💎VVIP Kolkata Call Girls Parganas🩱7001035870🩱Independent Girl ( Ac Rooms Avai...
The role of selected microRNAs (miRNAs) in the negative regulation of pediatric retinoblastoma progression
1. The role of selected microRNAs (miRNAs) in the negative regulation of pediatric
retinoblastoma progression
Ashtyn Zapletal
Introduction. Retinoblastoma (Rb) is an autosomal dominant retinal cancer usually affecting children ages 15
months – 24 months, counting for roughly 9,000 new cases each year.1,2
Common treatments for Rb include
intra-ophthalmic and intra-vitreal chemotherapy, as well as enucleation3
. To mitigate the harsh side effects of
these current treatments, new therapeutics are of potential interest.3,4
MicroRNAs (miRNAs) have been shown
to play a role in both protection from and development of carcinogenesis through the interplay of common
biochemical pathways.2,4
A miRNome landscape analysis revealed a core of 30 miRNAs implicated in
retinoblastoma.4
These findings suggest a prospective new treatment for Rb in the form of miRNA therapy.

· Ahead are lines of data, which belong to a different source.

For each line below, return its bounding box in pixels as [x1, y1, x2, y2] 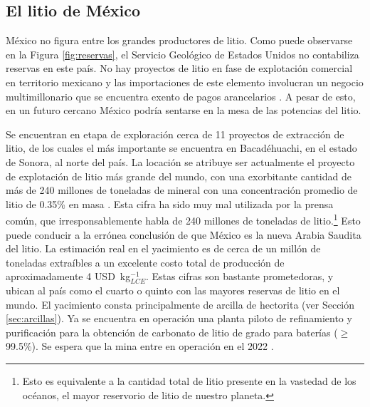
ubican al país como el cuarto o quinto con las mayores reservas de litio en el [6, 282, 340, 297]
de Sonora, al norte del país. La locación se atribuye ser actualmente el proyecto [6, 154, 355, 169]
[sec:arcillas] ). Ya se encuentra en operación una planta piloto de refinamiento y [6, 311, 352, 326]
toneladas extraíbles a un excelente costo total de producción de [6, 254, 285, 269]
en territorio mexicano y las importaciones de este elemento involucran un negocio [6, 74, 364, 89]
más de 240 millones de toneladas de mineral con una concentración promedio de [6, 182, 358, 197]
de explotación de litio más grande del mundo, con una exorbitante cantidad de [6, 168, 351, 183]
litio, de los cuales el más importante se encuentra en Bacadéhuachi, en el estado [6, 140, 357, 155]
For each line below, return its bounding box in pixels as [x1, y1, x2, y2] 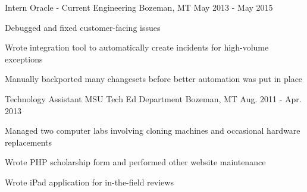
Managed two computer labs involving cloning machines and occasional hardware [5, 124, 300, 137]
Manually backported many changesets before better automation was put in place [5, 73, 303, 85]
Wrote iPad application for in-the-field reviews [5, 175, 174, 188]
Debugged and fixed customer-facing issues [5, 21, 161, 33]
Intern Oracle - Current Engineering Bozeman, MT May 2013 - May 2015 [5, 1, 273, 13]
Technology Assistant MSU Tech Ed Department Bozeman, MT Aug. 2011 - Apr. [5, 92, 302, 105]
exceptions [5, 52, 43, 65]
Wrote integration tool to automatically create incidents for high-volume [5, 41, 269, 53]
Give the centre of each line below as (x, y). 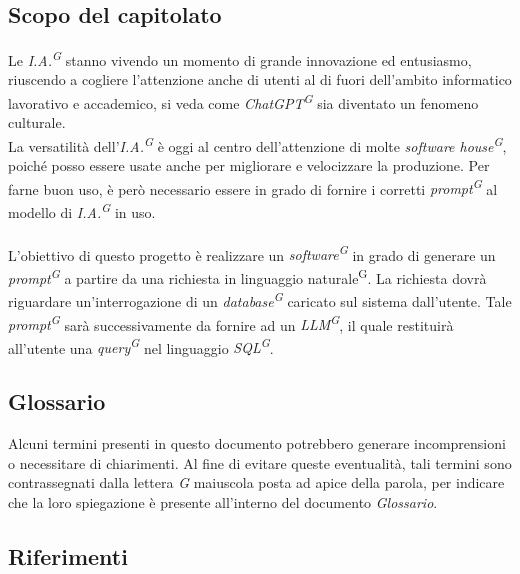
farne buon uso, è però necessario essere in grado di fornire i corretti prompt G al (253, 187)
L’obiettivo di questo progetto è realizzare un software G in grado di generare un (252, 253)
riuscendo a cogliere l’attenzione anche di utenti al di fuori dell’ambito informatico (260, 79)
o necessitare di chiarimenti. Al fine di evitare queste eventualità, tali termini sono (260, 462)
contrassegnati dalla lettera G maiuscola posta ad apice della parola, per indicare (256, 482)
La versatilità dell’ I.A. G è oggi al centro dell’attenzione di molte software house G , (257, 144)
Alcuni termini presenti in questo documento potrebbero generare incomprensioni (257, 443)
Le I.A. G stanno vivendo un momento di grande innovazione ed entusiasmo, (240, 58)
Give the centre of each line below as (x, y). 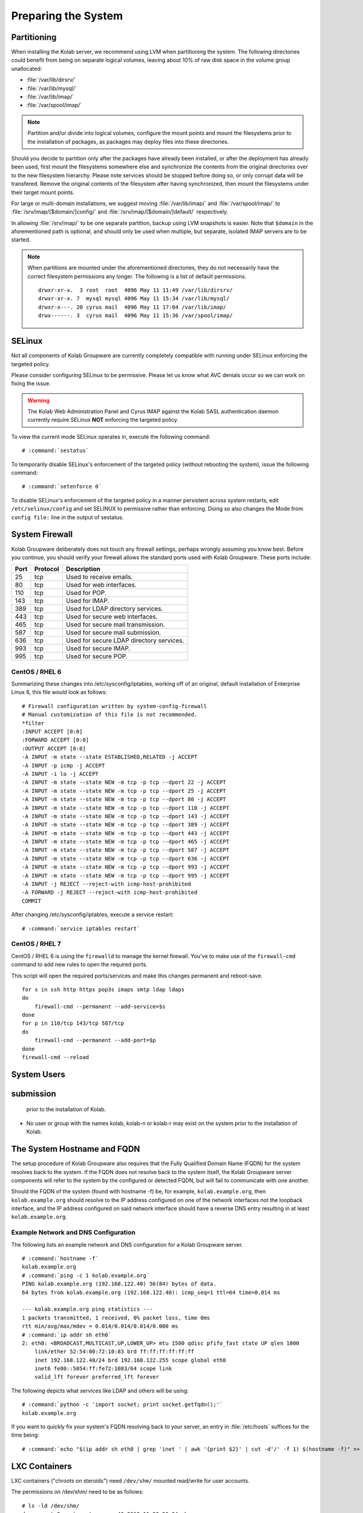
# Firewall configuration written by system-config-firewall (114, 706)
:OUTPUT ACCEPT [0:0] (54, 748)
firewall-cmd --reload (56, 1057)
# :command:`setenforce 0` (62, 487)
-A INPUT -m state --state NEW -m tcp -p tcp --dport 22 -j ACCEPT (124, 783)
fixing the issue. (31, 384)
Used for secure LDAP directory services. (125, 640)
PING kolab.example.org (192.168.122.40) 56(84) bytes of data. (119, 1284)
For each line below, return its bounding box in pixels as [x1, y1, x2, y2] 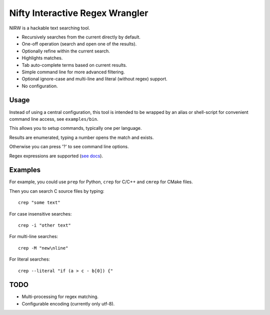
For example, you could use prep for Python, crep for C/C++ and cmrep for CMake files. [9, 179, 193, 185]
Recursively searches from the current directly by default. [21, 34, 141, 40]
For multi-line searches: [9, 234, 58, 240]
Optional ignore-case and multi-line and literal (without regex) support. [21, 76, 167, 82]
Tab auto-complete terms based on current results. [21, 62, 127, 68]
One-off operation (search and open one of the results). [21, 41, 137, 47]
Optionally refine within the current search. [21, 48, 110, 54]
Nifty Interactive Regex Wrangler [9, 7, 148, 18]
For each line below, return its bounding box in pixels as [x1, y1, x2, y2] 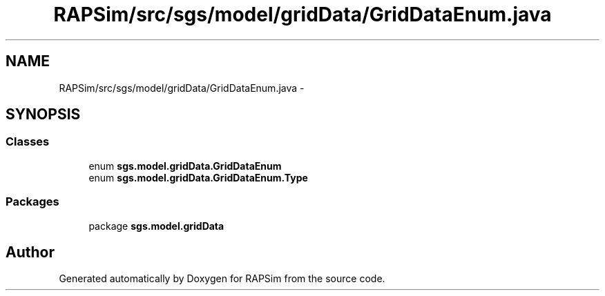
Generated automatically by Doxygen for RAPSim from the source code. [59, 273, 385, 285]
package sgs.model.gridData [88, 219, 224, 232]
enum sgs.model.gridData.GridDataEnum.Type [88, 171, 308, 184]
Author [6, 243, 55, 261]
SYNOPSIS [6, 106, 81, 124]
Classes [6, 135, 50, 149]
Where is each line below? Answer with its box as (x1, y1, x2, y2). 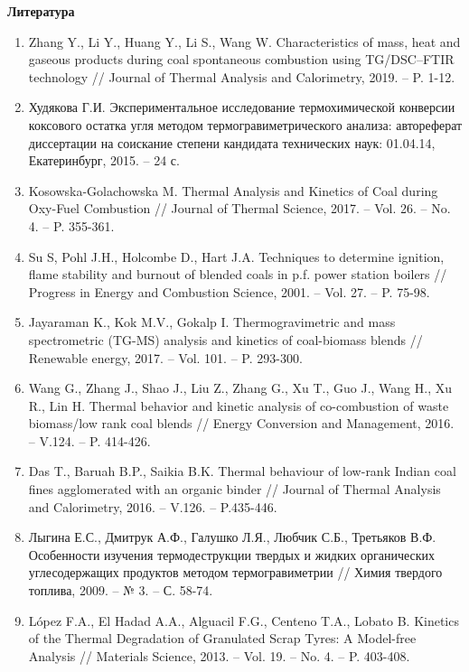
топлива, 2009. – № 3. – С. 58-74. (28, 581, 213, 600)
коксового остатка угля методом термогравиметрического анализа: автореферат (28, 115, 463, 134)
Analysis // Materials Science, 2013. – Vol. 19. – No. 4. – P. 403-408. (28, 646, 410, 665)
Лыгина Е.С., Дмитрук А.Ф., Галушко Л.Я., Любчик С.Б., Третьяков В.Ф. (28, 527, 436, 546)
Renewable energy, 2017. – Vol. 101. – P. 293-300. (28, 348, 303, 367)
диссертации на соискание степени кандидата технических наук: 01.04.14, (28, 133, 436, 152)
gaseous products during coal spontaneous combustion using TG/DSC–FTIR (28, 50, 455, 69)
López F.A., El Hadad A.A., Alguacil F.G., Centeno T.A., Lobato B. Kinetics (28, 611, 459, 630)
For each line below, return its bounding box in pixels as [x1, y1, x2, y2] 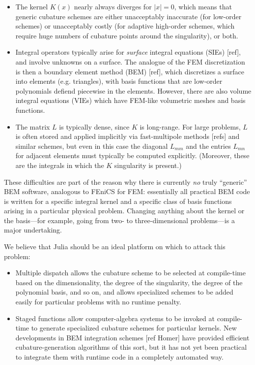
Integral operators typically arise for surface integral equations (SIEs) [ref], [15, 47, 241, 57]
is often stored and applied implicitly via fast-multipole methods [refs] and [15, 131, 240, 141]
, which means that [174, 1, 232, 11]
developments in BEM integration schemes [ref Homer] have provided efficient [15, 332, 250, 342]
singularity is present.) [114, 160, 182, 170]
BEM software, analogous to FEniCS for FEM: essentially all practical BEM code [4, 186, 250, 197]
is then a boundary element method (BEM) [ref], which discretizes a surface [15, 66, 244, 76]
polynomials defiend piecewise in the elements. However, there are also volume [15, 85, 252, 96]
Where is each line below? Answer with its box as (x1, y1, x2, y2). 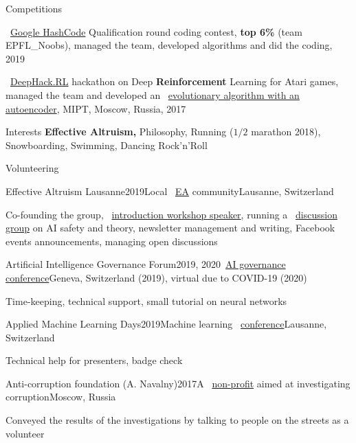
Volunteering (5, 161, 59, 175)
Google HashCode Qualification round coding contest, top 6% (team (10, 24, 302, 38)
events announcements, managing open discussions (5, 234, 218, 248)
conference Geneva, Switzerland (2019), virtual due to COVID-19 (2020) (5, 270, 307, 284)
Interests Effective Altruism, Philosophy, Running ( (5, 124, 234, 139)
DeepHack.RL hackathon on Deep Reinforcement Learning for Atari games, (10, 74, 339, 89)
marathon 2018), (251, 124, 321, 139)
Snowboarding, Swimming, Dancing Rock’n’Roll (5, 137, 208, 152)
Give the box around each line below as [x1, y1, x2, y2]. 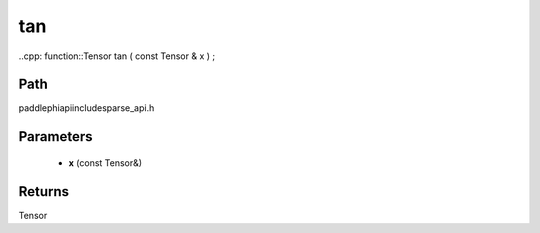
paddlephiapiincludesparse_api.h [18, 102, 155, 114]
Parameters [18, 128, 93, 145]
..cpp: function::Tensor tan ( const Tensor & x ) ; [18, 50, 216, 62]
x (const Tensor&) [68, 156, 143, 169]
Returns [18, 183, 70, 200]
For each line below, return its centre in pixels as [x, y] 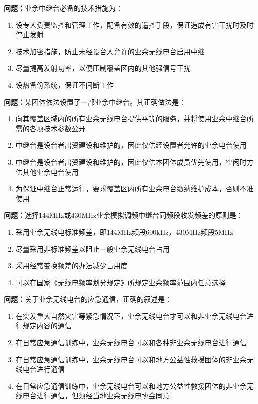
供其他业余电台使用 [47, 171]
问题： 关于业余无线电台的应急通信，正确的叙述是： [88, 299]
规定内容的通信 [47, 326]
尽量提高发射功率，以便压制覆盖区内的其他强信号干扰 [103, 68]
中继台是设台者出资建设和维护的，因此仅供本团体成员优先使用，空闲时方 [135, 161]
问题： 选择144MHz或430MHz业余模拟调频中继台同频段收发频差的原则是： [124, 215]
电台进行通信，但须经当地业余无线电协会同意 [96, 396]
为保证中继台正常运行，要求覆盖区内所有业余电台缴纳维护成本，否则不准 [135, 188]
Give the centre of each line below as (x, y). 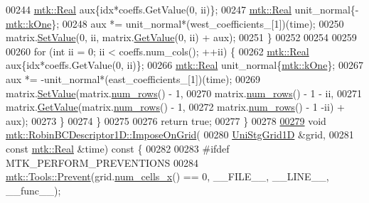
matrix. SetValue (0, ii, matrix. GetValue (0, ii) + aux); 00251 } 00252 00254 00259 (181, 37)
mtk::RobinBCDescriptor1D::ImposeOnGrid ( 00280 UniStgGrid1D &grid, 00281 (180, 135)
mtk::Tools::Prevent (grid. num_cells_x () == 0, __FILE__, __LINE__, (167, 176)
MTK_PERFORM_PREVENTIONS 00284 (102, 162)
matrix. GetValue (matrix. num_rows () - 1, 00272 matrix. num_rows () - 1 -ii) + (175, 107)
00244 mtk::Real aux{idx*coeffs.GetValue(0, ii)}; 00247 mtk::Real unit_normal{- (182, 9)
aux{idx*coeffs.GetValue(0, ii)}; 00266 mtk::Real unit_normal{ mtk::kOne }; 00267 (184, 65)
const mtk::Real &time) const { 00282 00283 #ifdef (118, 148)
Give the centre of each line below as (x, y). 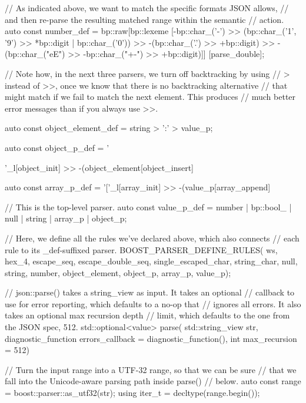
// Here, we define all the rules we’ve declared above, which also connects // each (152, 238)
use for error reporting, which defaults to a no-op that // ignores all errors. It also (153, 303)
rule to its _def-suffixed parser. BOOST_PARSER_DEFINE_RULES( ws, (141, 249)
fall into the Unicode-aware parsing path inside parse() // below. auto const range (153, 381)
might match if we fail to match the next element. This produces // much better (150, 97)
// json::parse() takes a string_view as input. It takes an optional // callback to (150, 292)
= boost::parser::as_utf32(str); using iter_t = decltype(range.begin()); (132, 393)
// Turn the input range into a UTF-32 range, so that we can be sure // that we (151, 369)
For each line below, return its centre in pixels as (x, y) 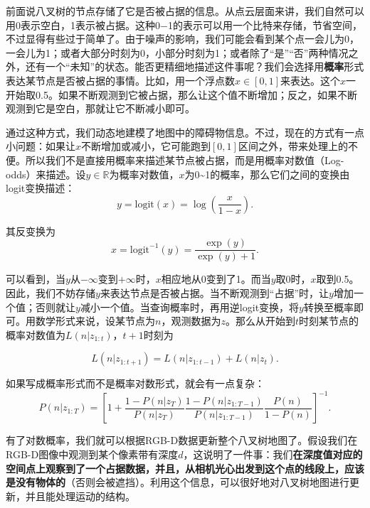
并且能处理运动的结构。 (80, 496)
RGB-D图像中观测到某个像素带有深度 (92, 454)
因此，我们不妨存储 (51, 292)
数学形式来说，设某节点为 (95, 321)
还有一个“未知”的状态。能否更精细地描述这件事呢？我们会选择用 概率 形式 (195, 66)
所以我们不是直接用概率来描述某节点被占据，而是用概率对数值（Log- (185, 160)
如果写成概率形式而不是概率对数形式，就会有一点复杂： (135, 383)
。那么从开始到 (260, 321)

Methods. Levels of selected miRNAs from the core were compared between retinoblastoma and standard
samples. qRT-PCR and luciferase reporter assays were used to quantify levels of miRNA-188-5p, miRNA-21,
and miRNA-24.5-7
Tissues were analyzed for upregulation or downregulation of the miRNAs and statistical
significance was calculated using one-way analysis of variance (ANOVA). Results. Results yielded differences
among retinoblastoma and normal tissues. First, miRNA-188-5p was upregulated in WERI-Rb-1 and Y79 Rb
tissues as compared to ARPE-19 control lines, promoting cell motility via the Wnt/β-catenin signaling pathway.5
Second, levels of miRNA-21 were increased in WERI-Rb-1 cells, with an inhibitor lowering miRNA-21
concentrations and decreasing cell migration and invasion through the actions of PTEN on the PI3K/AKT
pathway.6
Third, in Y79 cells, miRNA-24 was downregulated compared to ARPE-19 cells.7
MYC, a proto-
oncogene that is a common denominator of both Wnt/β-catenin and PI3K/AKT pathways, was shown to be
inversely correlated to miRNA-24 levels.7
In summation, upregulated miRNA-188-5p and miRNA-21, along with
downregulated miRNA-24, were associated with retinoblastoma progression.5-7
Conclusions. These results
suggest that, because of the strong correlation between miRNAs and carcinogenesis, upregulation and
downregulation of miRNAs have the potential to play a large regulatory role in retinoblastoma. Molecules such
as miRNA-188-5p, miRNA-21, and miRNA-24 have been shown to be possible therapeutic avenues through
their interactions amongst various biochemical pathways implicated in Rb. As the need for more efficacious
treatments arise, further research must be done to pinpoint additional miRNAs with the potential to impede
retinoblastoma advancement.
1. Mallipatna A, Marino M, Singh AD. Genetics of Retinoblastoma. Asia-Pacific Journal of Ophthalmology.
2016;5(4):260-264. doi:10.1097/apo.0000000000000219.
2. Plousiou M, Vannini I. Non-Coding RNAs in Retinoblastoma. Front Genet. 2019;10:1155. Published
2019 Nov 14. doi:10.3389/fgene.2019.01155
3. Fabian ID, Onadim Z, Karaa E, et al. The management of retinoblastoma. Oncogene.
2018;37(12):1551-1560. doi:10.1038/s41388-017-0050-x.
4. Castro-Magdonel BE, Orjuela M, Camacho J, et al. miRNome landscape analysis reveals a 30 miRNA
core in retinoblastoma. BMC Cancer. 2017;17(1):458. Published 2017 Jul 1. doi:10.1186/s12885-017-
3421-3
5. Yang M, Li Y, Wei W. MicroRNA-188-5p Promotes Epithelial-Mesenchymal Transition by Targeting ID4
Through Wnt/β-catenin Signaling in Retinoblastoma. Onco Targets Ther. 2019;12:10251–10262.
Published 2019 Nov 27. doi:10.2147/OTT.S229739
6. Gui F, Hong Z, You Z, Wu H, Zhang Y. MiR-21 inhibitor suppressed the progression of retinoblastoma
via the modulation of PTEN/PI3K/AKT pathway. Cell Biology International. 2016;40(12):1294-1302.
doi:10.1002/cbin.10678.
7. Yu F, Pang G, Zhao G. ANRIL acts as onco-lncRNA by regulation of microRNA-24/c-Myc, MEK/ERK
and Wnt/β-catenin pathway in retinoblastoma. International Journal of Biological Macromolecules.
2019;128:583-592. doi:10.1016/j.ijbiomac.2019.01.157.